Originally published on Wednesday, July 8. To view the Zoom police reform meeting, send an email to email@example.com
Nathaniel Imel applauded the South Pasadena City Council’s actions in creating a forum to open dialogue about reform at the local police department.
“I ask that the council remember there are still residents protesting every day in our city, asking that South Pasadena act urgently to stand with the movement for Black Lives (Matter),” wrote Imel in a letter read during the public comment period of last week’s virtual City Council meeting. “I support all of South Pasadena Youth for Police Reform’s demands, and I urge the council to study them carefully as we begin to make decisions that affect the safety of historically oppressed populations.”
A subcommittee comprised of Councilmembers Dr. Marina Khubesrian and Dr. Richard Schneider will work with a subcommittee of the city’s Public Safety Commission to examine policing in South Pasadena.

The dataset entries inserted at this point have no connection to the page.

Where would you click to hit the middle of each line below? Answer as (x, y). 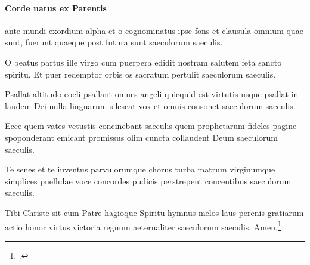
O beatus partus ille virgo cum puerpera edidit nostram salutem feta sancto (143, 62)
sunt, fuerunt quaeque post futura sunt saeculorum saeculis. (114, 42)
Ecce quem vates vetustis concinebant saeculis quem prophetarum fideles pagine (151, 126)
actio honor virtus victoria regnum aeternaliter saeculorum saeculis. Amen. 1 (143, 226)
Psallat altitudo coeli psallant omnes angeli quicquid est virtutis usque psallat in (152, 94)
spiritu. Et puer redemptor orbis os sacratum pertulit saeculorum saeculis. (140, 74)
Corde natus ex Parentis (56, 7)
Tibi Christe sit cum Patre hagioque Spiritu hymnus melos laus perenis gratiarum (154, 212)
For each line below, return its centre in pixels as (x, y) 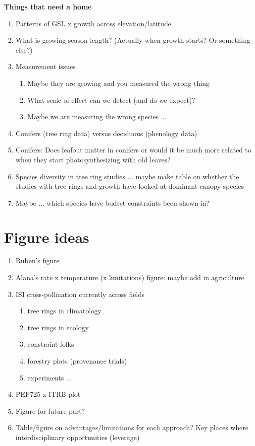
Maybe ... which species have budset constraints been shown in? (113, 202)
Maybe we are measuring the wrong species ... (97, 116)
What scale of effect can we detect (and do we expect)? (111, 100)
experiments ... (50, 377)
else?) (24, 49)
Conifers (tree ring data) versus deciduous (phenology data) (106, 133)
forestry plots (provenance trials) (77, 361)
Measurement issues (46, 66)
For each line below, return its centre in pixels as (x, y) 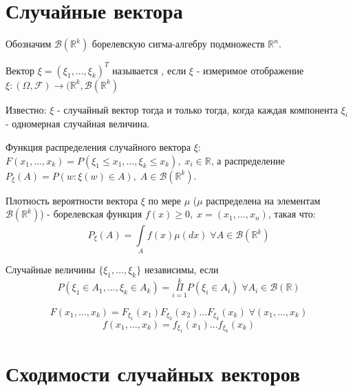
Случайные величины (51, 270)
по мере (165, 200)
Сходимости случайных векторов (153, 373)
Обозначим (29, 44)
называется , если (149, 70)
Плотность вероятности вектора (72, 200)
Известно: (26, 109)
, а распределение (248, 160)
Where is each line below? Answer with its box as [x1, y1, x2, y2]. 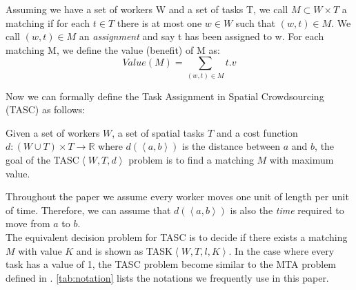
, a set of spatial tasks [112, 125, 205, 139]
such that [235, 15, 276, 30]
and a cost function [216, 125, 298, 139]
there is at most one [117, 15, 202, 30]
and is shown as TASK [76, 243, 172, 258]
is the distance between [182, 139, 281, 153]
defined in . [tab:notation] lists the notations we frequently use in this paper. [6, 270, 329, 284]
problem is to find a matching [128, 153, 254, 167]
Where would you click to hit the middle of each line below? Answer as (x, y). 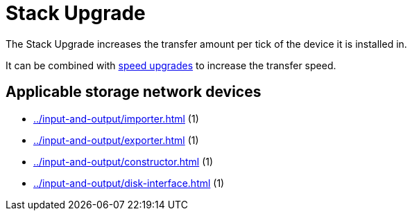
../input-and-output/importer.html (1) (116, 118)
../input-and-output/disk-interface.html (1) (129, 183)
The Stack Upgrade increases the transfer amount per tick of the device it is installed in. (206, 44)
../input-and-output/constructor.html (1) (123, 161)
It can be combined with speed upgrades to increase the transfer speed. (171, 65)
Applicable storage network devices (134, 92)
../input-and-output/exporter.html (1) (116, 140)
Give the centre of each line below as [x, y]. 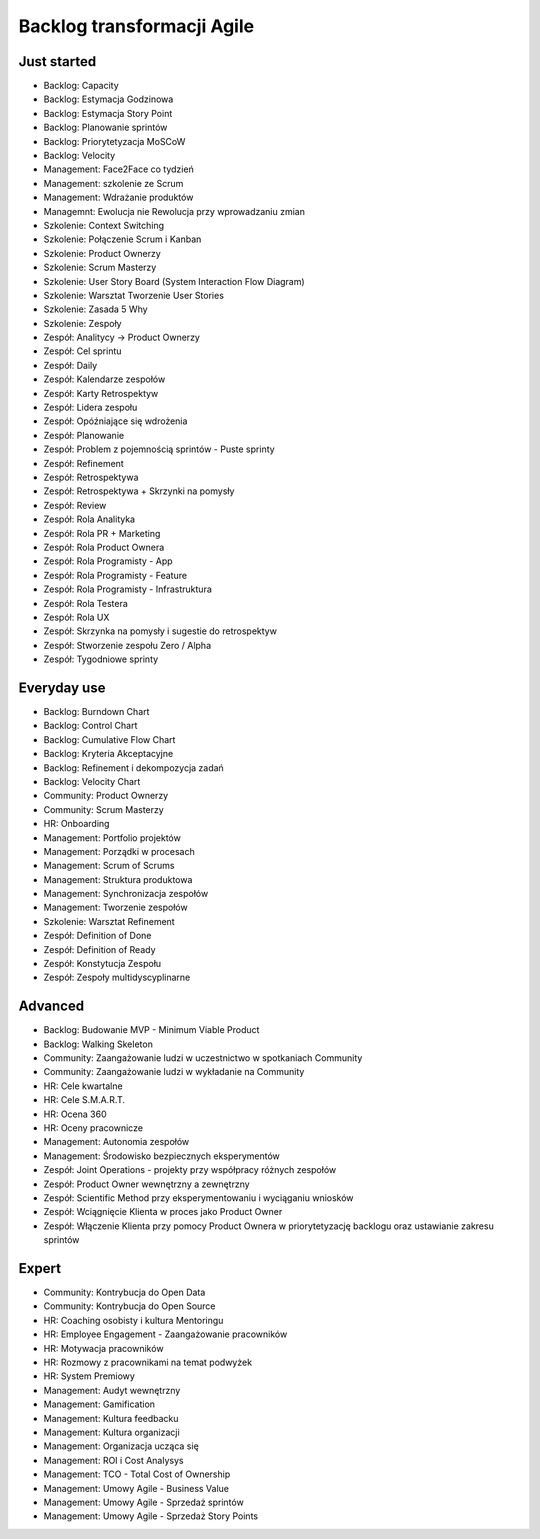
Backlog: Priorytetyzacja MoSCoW [114, 141]
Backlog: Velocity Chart [92, 781]
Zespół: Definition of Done [97, 936]
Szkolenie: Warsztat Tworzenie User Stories [134, 295]
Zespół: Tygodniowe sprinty [101, 659]
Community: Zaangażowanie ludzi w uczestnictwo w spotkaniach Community [203, 1058]
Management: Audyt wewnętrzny [112, 1390]
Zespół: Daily [70, 365]

In addition, a task force, made up of leadership from the South Pasadena Police Department, will work with the Public Safety Commission and will review “the use of force policies, establish the need for police reform, and focus on the eight policy reforms urged by Campaign Zero,” according to a statement released by the city. “Collaboratively, the groups will foster on-going listening and dialogue forums with the community around police reform.”
The first of the forums will be held on July 16 from 3 to 5 p.m. and is open to the public. It will be a virtual meeting, via Zoom, and will follow a town hall format with concerned community members.

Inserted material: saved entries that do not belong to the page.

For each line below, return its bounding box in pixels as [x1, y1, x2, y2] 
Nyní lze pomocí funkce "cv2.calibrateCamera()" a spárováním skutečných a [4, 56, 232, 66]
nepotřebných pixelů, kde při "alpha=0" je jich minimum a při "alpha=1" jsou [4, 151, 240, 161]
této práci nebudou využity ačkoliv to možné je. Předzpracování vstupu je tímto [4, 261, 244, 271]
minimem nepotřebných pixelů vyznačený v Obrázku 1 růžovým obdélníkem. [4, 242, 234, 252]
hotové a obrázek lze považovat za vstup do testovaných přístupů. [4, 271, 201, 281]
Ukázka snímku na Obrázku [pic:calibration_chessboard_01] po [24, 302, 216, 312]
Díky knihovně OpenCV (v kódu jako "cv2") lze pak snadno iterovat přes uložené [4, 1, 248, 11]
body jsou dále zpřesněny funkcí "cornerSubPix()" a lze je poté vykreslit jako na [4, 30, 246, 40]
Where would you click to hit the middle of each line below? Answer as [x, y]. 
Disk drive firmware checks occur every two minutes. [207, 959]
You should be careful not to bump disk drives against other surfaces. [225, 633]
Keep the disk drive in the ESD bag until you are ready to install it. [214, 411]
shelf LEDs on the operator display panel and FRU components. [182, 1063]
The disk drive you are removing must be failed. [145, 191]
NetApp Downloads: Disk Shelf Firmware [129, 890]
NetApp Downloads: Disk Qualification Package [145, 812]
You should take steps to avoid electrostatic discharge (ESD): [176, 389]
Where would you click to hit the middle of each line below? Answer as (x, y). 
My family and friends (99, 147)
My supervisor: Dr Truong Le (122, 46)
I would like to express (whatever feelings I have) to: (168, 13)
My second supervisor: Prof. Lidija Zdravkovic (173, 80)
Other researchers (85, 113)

Imel is among those pleased that the meeting will be held. “Indeed, if you are seriously considering budget changes, charter amendments, reforming policy, and releasing transparency materials, then you will be spending a lot of time on the topic of police reform,” he wrote. “I would like to see more time spent on police reform in our council meetings very soon.”

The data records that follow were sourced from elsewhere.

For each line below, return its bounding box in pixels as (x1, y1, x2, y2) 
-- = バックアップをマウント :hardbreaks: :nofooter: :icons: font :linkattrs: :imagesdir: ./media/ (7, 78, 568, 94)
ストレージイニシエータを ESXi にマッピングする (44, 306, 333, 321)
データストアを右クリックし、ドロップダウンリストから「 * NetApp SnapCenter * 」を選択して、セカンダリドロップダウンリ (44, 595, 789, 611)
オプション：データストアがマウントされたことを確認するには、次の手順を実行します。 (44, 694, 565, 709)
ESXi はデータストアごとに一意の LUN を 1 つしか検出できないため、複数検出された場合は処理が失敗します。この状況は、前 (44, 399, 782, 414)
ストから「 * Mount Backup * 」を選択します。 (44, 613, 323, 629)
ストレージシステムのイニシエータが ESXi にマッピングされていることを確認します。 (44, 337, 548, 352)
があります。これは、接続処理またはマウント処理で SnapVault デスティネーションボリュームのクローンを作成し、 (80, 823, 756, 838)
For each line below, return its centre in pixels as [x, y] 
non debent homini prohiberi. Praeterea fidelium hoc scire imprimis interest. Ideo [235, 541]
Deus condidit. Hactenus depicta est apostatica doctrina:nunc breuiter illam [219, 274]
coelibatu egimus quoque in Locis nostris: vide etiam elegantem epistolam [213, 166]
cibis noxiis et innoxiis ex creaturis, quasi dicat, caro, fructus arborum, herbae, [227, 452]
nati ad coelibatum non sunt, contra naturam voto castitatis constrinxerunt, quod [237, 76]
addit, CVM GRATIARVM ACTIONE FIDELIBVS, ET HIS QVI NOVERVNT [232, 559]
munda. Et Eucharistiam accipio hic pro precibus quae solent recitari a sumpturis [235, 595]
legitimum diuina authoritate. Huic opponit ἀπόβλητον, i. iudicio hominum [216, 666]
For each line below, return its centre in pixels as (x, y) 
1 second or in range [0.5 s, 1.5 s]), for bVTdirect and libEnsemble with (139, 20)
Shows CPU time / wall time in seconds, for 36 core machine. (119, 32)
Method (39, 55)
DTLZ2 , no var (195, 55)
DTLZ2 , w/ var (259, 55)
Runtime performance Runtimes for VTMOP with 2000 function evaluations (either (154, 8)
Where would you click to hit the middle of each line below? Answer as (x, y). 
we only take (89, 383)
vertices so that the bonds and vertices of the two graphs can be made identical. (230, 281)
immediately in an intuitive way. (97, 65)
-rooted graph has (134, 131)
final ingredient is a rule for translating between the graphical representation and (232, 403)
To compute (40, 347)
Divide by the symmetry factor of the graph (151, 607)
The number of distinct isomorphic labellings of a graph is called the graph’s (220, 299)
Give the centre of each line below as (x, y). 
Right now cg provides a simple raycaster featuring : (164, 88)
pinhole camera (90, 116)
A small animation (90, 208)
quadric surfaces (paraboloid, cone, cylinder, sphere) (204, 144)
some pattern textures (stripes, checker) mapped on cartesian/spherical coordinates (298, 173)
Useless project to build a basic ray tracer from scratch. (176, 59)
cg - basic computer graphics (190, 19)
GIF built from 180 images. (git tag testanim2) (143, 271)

Josh Atlas, upset by the state of policing and police oversight in the community, is another South Pasadena resident who welcomes the discussion about police reform close to home.
“Though there are local and national protests, the city council and public safety commission have offered little acknowledgment that our local police office is in need of reform,” he wrote in a letter also read during last week’s City Council meeting. “The city council should immediately enact the reforms outlined in Campaign Zero (found at 8cantwait.org). Specific policy language can be found there as well. As labor negotiations progress with SPPD, the city must also insist that officers involved in violent and abusive conduct be removed from their positions and held legally accountable for their actions.”
During June’s Safety Commission meeting, Atlas claims South Pasadena Police Chief Joe Ortiz said that “most, if not all” of his officers had received anti-bias training.
“Why haven’t all officers been trained?” asked Atlas. “When will all officers have received training? These are all very minimal questions and requests to start creating a more just community. We cannot tolerate the council’s negligence.”